Hedy Lee Kindler, MD, Associate Professor of Medicine at the University of Chicago, the invited discussant of three of these presentations, emphasized the persistent lethality of advanced pancreatic cancer. She predicted that within this decade, pancreatic cancer will become the second leading cause of cancer death in the United States. “It still has the briefest survival of any solid tumor. Five-year survival is just 6%,” she noted.
“There has been a long-standing, well-deserved therapeutic nihilism regarding chemotherapy for advanced pancreatic cancer. In countless trials over several decades, many drugs and combinations have been tested, with minimal to no activity observed,” she said.
Nab-paclitaxel/Gemcitabine Offers New Option
One of the few milestones has now come in the form of nab-paclitaxel, she said, which, in combination with gemcitabine, improved overall survival over gemcitabine alone in the MPACT trial. Response rate, disease control rate, and median progression-free survival were all superior to the single agent, though “this came at the cost of increased grade 3 and 4 toxicity,” including neutropenia (38% vs 27%), thrombocytopenia (13% vs 9%), and neuropathy (17% vs < 1%).
“This is an important practice-changing study. It is the first randomized trial to demonstrate that a cytotoxic agent added to gemcitabine prolongs survival in pancreatic cancer,” she emphasized. “This is wonderful. We are not accustomed to having good treatment choices in advanced pancreatic cancer.”
Dr. Kindler acknowledged, however, that while the results achieved with nab-paclitaxel plus gemcitabine are certainly better than with gemcitabine alone, they are not as good as those for FOLFIRINOX (leucovorin, fluorouracil, irinotecan, oxaliplatin), as illustrated in Table 1.1,2 FOLFIRINOX is “superior in all metrics” to nab-paclitaxel/gemcitabine, and was shown to improve quality of life and to be cost-effective; for nab-paclitaxel/gemcitabine, these data are still lacking.

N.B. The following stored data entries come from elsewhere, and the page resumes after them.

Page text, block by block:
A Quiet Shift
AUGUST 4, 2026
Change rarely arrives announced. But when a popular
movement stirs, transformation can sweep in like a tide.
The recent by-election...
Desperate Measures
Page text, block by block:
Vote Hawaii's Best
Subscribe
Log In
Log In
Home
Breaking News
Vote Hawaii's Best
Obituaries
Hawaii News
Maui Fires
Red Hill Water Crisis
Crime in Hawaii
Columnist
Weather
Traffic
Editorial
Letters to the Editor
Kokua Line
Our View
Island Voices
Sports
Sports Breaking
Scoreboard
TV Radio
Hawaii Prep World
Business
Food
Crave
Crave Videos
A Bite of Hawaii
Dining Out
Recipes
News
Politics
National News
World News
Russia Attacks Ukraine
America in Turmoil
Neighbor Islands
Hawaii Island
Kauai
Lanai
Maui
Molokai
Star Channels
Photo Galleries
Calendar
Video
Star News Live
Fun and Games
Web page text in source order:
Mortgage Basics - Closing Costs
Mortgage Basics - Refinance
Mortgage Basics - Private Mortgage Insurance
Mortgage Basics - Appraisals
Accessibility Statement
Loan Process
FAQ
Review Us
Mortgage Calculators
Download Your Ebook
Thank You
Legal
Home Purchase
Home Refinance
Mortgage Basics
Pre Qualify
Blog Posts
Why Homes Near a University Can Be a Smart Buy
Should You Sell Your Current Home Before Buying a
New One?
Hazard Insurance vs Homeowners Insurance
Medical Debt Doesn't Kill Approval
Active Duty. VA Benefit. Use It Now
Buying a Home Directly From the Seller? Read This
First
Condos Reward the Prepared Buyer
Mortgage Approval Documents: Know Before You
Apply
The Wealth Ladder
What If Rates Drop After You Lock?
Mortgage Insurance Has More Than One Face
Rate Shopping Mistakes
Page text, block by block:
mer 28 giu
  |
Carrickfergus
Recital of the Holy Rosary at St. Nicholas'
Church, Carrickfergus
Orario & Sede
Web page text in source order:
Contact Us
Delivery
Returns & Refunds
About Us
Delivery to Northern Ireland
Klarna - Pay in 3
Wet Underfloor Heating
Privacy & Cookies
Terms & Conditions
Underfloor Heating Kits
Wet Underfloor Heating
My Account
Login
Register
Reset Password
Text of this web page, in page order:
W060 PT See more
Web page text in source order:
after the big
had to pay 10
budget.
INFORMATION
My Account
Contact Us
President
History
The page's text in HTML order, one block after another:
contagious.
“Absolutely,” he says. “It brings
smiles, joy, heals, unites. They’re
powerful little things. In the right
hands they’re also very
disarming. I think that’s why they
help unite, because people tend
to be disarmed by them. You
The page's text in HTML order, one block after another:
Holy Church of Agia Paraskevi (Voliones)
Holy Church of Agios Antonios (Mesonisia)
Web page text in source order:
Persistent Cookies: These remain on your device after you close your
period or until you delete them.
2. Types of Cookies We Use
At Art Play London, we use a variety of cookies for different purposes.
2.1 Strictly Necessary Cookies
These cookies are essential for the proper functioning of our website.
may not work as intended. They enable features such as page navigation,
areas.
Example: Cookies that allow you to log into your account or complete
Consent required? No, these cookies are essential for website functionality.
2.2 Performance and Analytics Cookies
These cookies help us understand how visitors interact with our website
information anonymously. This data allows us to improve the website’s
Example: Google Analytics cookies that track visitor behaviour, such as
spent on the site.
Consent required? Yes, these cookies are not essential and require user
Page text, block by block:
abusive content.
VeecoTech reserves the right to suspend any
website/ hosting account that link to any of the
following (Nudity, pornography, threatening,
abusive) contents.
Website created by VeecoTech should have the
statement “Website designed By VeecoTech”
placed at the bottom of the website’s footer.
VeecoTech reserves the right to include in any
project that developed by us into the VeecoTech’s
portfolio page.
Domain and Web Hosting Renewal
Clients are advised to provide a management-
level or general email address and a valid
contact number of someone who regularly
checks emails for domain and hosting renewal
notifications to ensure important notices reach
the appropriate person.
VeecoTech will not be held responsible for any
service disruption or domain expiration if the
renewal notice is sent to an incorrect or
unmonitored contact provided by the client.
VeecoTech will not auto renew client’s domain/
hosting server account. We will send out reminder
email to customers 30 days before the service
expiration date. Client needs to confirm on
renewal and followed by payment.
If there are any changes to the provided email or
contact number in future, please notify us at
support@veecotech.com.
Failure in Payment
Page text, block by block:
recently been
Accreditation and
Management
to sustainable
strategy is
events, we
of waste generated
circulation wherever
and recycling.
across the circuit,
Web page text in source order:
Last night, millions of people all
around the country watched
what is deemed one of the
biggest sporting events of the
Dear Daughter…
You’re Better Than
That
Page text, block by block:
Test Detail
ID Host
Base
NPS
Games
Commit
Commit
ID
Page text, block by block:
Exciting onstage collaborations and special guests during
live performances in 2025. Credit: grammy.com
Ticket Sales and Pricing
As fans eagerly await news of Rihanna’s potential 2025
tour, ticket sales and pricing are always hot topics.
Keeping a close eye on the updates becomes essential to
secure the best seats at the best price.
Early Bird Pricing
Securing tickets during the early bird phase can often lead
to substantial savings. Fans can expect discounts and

In the absence of a head-to-head comparison of the two effective regimens, she suggested, “We need to understand the data that we have.” Clinicians may simply need to accept that “it’s nice to finally have choices,” she concluded.
Chemoradiotherapy, Current Immunotherapy Less Promising
The results of LAP 07 may also “change practice,” she said, by showing a lack of benefit for the addition of radiation to chemotherapy in patients who respond to induction. “The authors conclude that the standard of care should remain chemotherapy, though chemoradiation is an option, and I agree,” she said.
Among the potential explanations for “these somewhat surprising results” is that the treatment may have been inadequate, she suggested. “Could we do better with intensity-modulated radiotherapy or stereotactic body radiation therapy? Could we do better with induction FOLFIRINOX or nab-paclitaxel/gemcitabine? Can we use better radiosensitizers?” Dr. Kindler questioned.
Two upcoming cooperative group trials may help answer these questions: the three-arm randomized phase II RTOG 1201 study, which is evaluating standard vs intensified local or systemic therapy, and the proposed ALLIANCE/ECOG randomized phase II trial evaluating induction FOLFIRINOX followed by either chemoradiotherapy (with capecitabine) or additional FOLFIRINOX.
Also disappointing were the “clearly negative” results of TeloVac, one of the largest studies ever conducted in pancreatic cancer. While TeloVac is “one of a long line of negative phase III trials in pancreatic cancer,” Dr. Kindler maintained that the immune system does play a critical role in the development, progression, and eradication of pancreatic tumors. She suggested that the optimal pancreatic immunotherapy will incorporate the best possible antigen and optimal adjuvant agent, and will aim to uncouple the tolerance mechanism by blocking immune checkpoints or manipulating the tumor microenvironment. ■
Disclosure: Dr. Kindler has served as a consultant or advisor for Abraxis Bioscience, Amgen, AstraZeneca, Bristol-Myers Oncology, Clovis Oncology, Genentech, GlaxoSmithKline, Merck, Otsuka, Roche, and Verastem, and has received research funding from AB Science, Aduro Biotech, Astellas/OSI, CanBas, Genentech, Infinity, Lilly, Merck, and Morphotek.
References
1. Conroy T, Desseigne F, Ychou M, et al: FOLFIRINOX versus gemcitabine for metastatic pancreatic cancer. N Engl J Med 364:1817-1825, 2011.
2. Von Hoff DD, Ervin TJ, Arena FP, et al: Results of a randomized phase III trial (MPACT) of weekly nab-paclitaxel plus gemcitabine versus gemcitabine alone for patients with metastatic adenocarcinoma of the pancreas with PET and CA 19-9 correlates. 2013 ASCO Annual Meeting. Abstract 4005. Presented June 3, 2013.